I just love making bots. You can view my article at: http://www.syntax.cwarn23.info/PHP_Making_a_search_engine
The script is as follows:

<form method="post">Scan site: <input type="text" name="site" value="http://" style="width:300px">
<input value="Scan" type="submit"></form>
<?
set_time_limit (0);
if (isset($_POST['site']) && !empty($_POST['site'])) {
/* Formats Allowed */
$formats=array('html'=>true,'htm'=>true,'xhtml'=>true,'xml'=>true,'mhtml'=>true,'xht'=>true,
'mht'=>true,'asp'=>true,'aspx'=>true,'adp'=>true,'bml'=>true,'cfm'=>true,'cgi'=>true,
'ihtml'=>true,'jsp'=>true,'las'=>true,'lasso'=>true,'lassoapp'=>true,'pl'=>true,'php'=>true,
'php1'=>true,'php2'=>true,'php3'=>true,'php4'=>true,'php5'=>true,'php6'=>true,'phtml'=>true,
'shtml'=>true,'search'=>true,'query'=>true,'forum'=>true,'blog'=>true,'1'=>true,'2'=>true,
'3'=>true,'4'=>true,'5'=>true,'6'=>true,'7'=>true,'8'=>true,'9'=>true,'10'=>true,'11'=>true,
'12'=>true,'13'=>true,'14'=>true,'15'=>true,'16'=>true,'17'=>true,'18'=>true,'19'=>true,
'20'=>true,'01'=>true,'02'=>true,'03'=>true,'04'=>true,'05'=>true,'06'=>true,'07'=>true,
'08'=>true,'09'=>true,'go'=>true,'page'=>true,'file'=>true);
 
function domain ($ddomain) {
return preg_replace('/^((http(s)?:\/\/)?([^\/]+))(.*)/','$1',$ddomain);
}
 
function url_exists($durl)
		{
		// Version 4.x supported
		$handle   = curl_init($durl);
		if (false === $handle)
			{
			return false;
			}
		curl_setopt($handle, CURLOPT_HEADER, true);
		curl_setopt($handle, CURLOPT_FAILONERROR, true);  // this works
		curl_setopt($handle, CURLOPT_HTTPHEADER, 
Array("User-Agent: Mozilla/5.0 (Windows; U; Windows NT 5.1; en-US; rv:1.8.1.15) Gecko/20080623 Firefox/2.0.0.15") );
		curl_setopt($handle, CURLOPT_NOBODY, true);
		curl_setopt($handle, CURLOPT_RETURNTRANSFER, true);
		$connectable = curl_exec($handle);
		curl_close($handle);  
        if (stripos(substr_replace($connectable,'',30),'200 OK')) {
            return true;
            } else {
            return false;
            }
		}
 $fdata='';
//below function will only get links within own domain and not links outside the site.
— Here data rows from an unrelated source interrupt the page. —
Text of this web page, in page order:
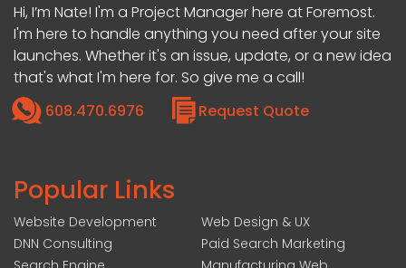
Hi, I’m Nate! I'm a Project Manager here at Foremost.
I'm here to handle anything you need after your site
launches. Whether it's an issue, update, or a new idea
that's what I'm here for. So give me a call!
608.470.6976
Request Quote
Popular Links
Website Development
DNN Consulting
Web Design & UX
Paid Search Marketing
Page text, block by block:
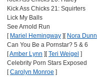
Kick Ass Chicks 21: Squirters
Lick My Balls
See Arnold Run
[ Mariel Hemingway ] [ Nora Dunn
Can You Be a Pornstar? 5 & 6
[Amber Lynn ] [Teri Weigel ]
Celebrity Porn Stars Exposed
[Carolyn Monroe ]
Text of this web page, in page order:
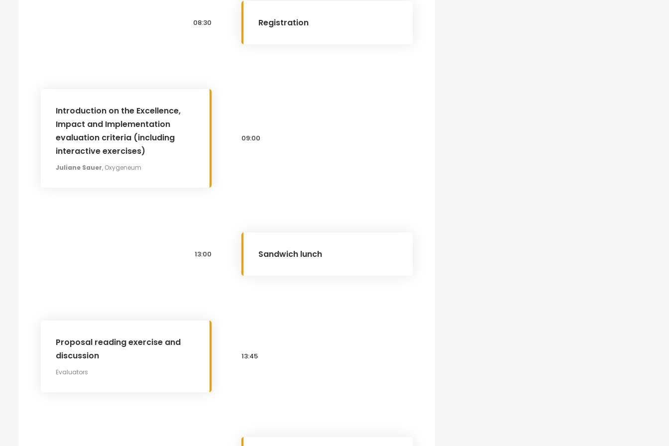
Registration
08:30
Introduction on the Excellence,
Impact and Implementation
evaluation criteria (including
interactive exercises)
Juliane Sauer, Oxygeneum
09:00
Sandwich lunch
13:00
Proposal reading exercise and
discussion
Evaluators
13:45
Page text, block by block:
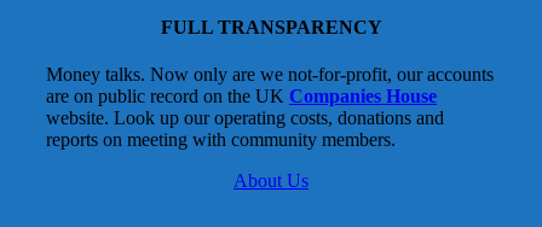
FULL TRANSPARENCY
Money talks. Now only are we not-for-profit, our accounts
are on public record on the UK Companies House
website. Look up our operating costs, donations and
reports on meeting with community members.
About Us
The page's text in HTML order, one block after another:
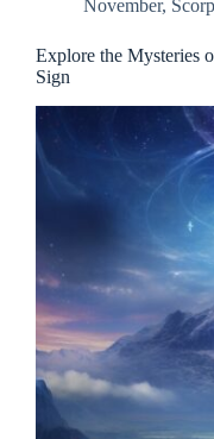
November,
Explore the Mysteries
Sign
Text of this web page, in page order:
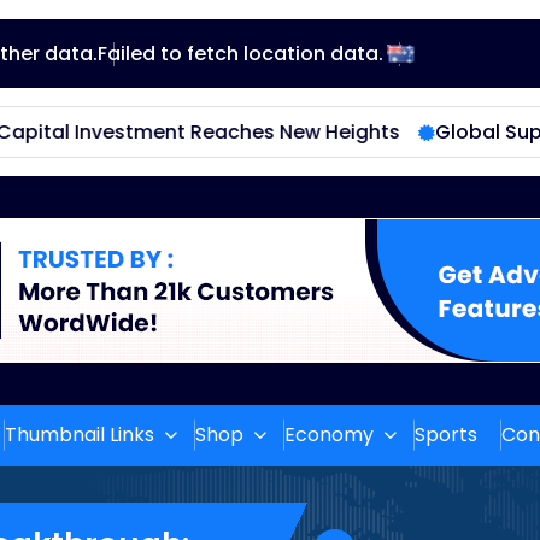
data.Failed to fetch location data.
En
glis
h
New Heights Global Supply Chain Disruptions
Thumbnail Links Shop Economy Sports
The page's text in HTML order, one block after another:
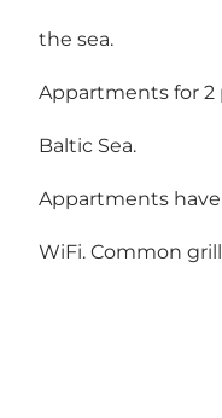
the sea.
Appartments for
Baltic Sea.
Appartments
WiFi. Common
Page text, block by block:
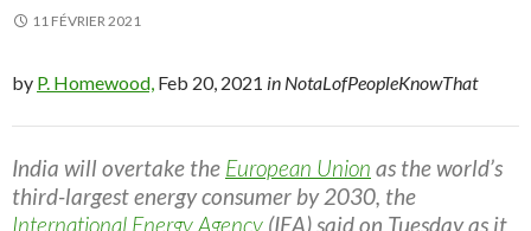
11 FÉVRIER 2021
by P. Homewood, Feb 20, 2021 in NotaLofPeopleKnowThat
India will overtake the European Union as the world’s
third-largest energy consumer by 2030, the
International Energy Agency (IEA) said on Tuesday as it
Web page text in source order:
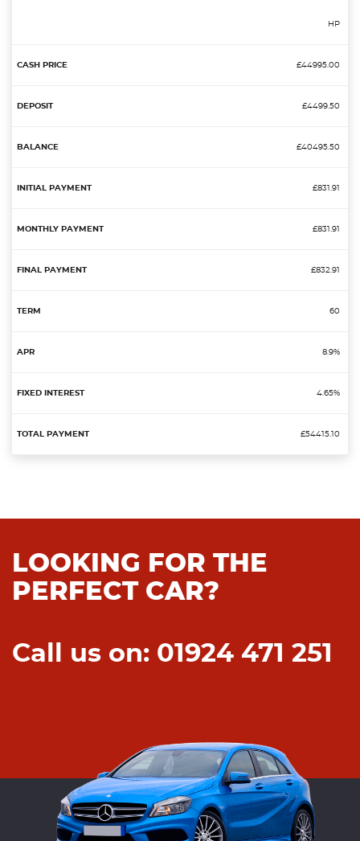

function getlinks($generateurlf) {
    global $formats;
    global $f_data;
    $f_data=file_get_contents($generateurlf);
    $datac=$f_data;
    preg_match_all('/(href|src)\=(\"|\')([^\"\'\>]+)/i',$datac,$media);
    unset($datac);
    $datac=$media[3];
    unset($media);
    $datab=array();
    $str_start=array('http'=>true,'www.'=>true);
    foreach($datac AS $dfile) {
        $generateurle=$generateurlf;
		$format=strtolower(preg_replace('/(.*)[.]([^.\?]+)(\?(.*))?/','$2',basename($generateurle.$dfile)));
        if (!isset($str_start[substr_replace($dfile,'',4)])) {
            if (substr_replace($generateurle,'',0, -1)!=='/') {
                $generateurle=preg_replace('/(.*)\/[^\/]+/is', "$1", $generateurle);
                } else {
                $generateurle=substr_replace($generateurle,'',-1);
                }
 
            if (substr_replace($dfile,'',1)=='/') {
                if (domain($generateurle)==domain($generateurle.$dfile)) {
                    if (isset($formats[$format]) 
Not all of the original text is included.